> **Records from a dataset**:
┌────────

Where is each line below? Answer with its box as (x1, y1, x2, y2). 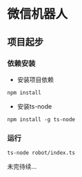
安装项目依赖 (17, 75, 54, 84)
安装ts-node (17, 102, 52, 111)
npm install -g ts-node (7, 115, 76, 123)
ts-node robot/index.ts (7, 149, 76, 156)
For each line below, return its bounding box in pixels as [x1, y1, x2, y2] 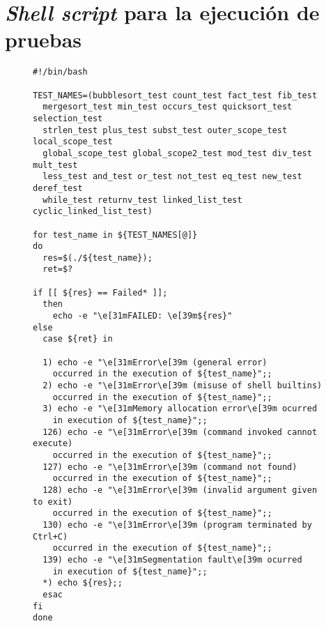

└────────

> **Exercise**:
Only the lines from the line with "安装ts-node (17, 102, 52, 111)" through the end of the records belong in your copy. Repeat them exactly, without pictures.

> **Final answer**:
安装ts-node (17, 102, 52, 111)
npm install -g ts-node (7, 115, 76, 123)
ts-node robot/index.ts (7, 149, 76, 156)
For each line below, return its bounding box in pixels as [x1, y1, x2, y2] 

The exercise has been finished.